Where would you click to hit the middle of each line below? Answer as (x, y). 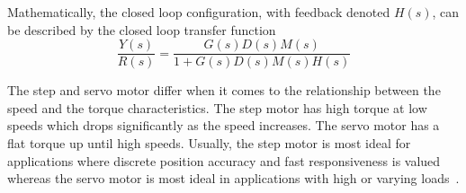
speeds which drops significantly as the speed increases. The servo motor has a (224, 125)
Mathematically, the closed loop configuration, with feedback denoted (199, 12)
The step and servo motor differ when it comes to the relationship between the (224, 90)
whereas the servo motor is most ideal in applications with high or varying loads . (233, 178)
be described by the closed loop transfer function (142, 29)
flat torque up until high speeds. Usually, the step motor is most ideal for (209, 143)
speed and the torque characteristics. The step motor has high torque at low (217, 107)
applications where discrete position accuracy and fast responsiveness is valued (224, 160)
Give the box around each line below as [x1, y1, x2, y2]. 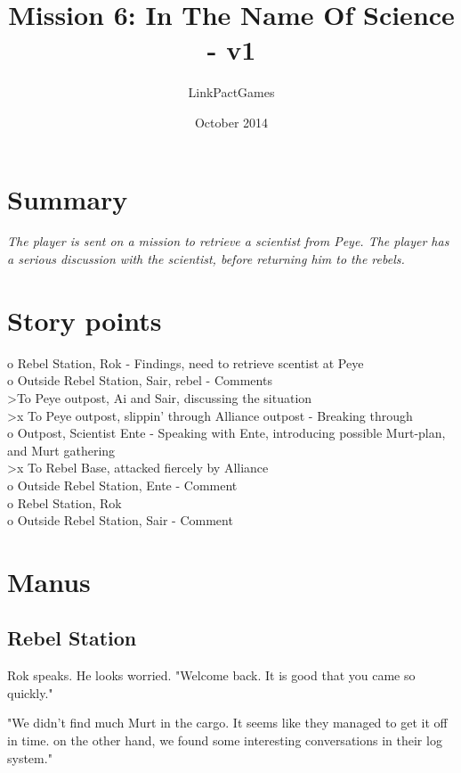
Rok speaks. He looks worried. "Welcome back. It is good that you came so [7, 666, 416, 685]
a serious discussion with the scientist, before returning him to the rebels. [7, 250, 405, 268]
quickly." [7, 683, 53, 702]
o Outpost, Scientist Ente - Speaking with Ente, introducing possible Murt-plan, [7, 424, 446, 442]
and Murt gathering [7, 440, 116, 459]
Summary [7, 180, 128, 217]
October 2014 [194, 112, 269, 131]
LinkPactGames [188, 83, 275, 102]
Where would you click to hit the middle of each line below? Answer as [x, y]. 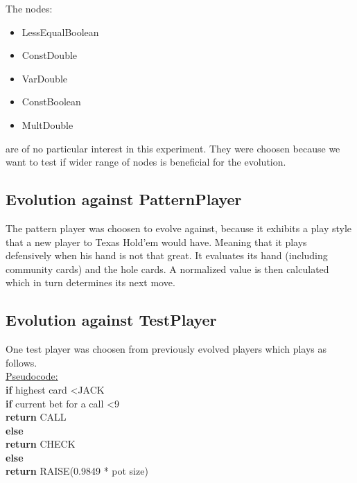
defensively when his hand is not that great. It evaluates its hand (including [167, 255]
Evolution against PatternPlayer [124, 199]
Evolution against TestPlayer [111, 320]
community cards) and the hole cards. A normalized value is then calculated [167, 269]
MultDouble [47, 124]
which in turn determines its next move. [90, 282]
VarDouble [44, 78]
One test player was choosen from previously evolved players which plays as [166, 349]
...
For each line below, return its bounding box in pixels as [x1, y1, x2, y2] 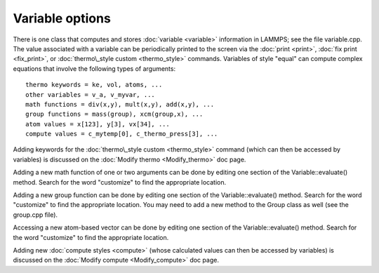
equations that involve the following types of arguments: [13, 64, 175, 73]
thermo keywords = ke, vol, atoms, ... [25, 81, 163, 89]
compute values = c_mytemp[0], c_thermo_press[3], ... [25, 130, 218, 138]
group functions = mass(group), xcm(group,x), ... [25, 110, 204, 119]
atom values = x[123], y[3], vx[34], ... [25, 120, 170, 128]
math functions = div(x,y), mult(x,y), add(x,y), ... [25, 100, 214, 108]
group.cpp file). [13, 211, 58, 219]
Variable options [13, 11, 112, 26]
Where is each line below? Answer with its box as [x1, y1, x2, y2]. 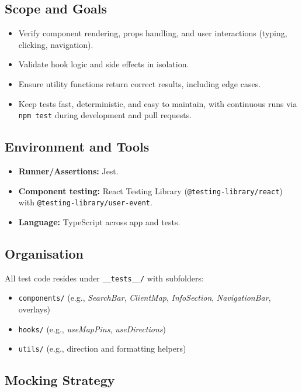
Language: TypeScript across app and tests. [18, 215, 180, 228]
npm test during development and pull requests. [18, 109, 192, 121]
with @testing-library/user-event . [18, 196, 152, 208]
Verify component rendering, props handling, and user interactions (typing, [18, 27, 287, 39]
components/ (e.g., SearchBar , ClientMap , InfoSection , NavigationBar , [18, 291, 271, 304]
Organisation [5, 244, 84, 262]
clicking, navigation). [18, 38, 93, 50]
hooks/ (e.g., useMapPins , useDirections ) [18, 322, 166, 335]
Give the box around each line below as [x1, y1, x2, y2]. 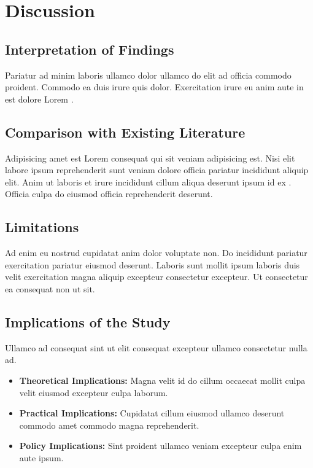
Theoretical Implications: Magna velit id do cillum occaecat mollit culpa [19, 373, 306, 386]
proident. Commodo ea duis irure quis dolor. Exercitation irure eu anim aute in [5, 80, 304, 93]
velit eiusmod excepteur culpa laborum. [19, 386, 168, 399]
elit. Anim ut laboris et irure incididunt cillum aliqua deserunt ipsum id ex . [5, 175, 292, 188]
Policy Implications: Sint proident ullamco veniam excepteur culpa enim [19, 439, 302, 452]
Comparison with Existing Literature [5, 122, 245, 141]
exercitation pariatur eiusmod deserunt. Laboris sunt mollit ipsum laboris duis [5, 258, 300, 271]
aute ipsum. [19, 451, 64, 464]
==
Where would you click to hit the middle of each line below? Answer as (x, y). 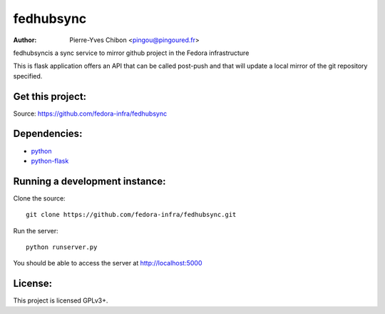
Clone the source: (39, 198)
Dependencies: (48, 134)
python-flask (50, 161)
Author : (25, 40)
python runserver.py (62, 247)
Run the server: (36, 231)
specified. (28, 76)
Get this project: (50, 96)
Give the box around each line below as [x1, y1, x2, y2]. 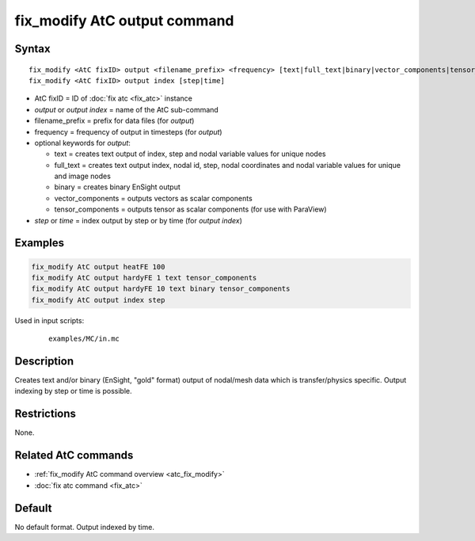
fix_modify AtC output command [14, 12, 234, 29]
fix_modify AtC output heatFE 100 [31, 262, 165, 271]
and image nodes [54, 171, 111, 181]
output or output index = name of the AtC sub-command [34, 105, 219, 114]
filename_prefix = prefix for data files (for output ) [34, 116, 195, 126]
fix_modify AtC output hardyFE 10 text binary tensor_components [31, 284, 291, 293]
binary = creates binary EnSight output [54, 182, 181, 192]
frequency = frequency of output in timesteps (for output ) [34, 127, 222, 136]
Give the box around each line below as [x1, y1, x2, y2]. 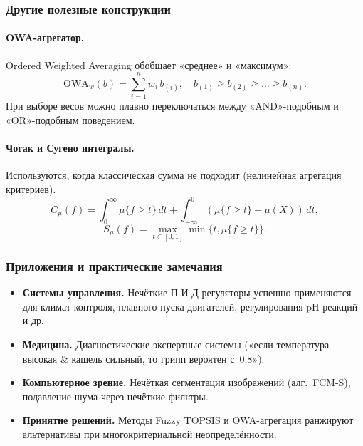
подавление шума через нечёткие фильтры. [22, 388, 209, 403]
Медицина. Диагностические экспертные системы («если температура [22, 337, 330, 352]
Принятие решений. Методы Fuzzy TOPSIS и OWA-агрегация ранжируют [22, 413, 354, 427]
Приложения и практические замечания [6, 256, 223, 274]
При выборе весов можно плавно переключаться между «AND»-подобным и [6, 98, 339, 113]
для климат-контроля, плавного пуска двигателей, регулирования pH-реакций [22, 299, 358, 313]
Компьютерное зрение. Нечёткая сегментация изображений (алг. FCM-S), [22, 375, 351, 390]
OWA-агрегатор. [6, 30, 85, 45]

_What you will do_:
A complete answer gives every line of the records holding "loop".

_Written answer_:
Mathematically, the closed loop configuration, with feedback denoted (199, 12)
be described by the closed loop transfer function (142, 29)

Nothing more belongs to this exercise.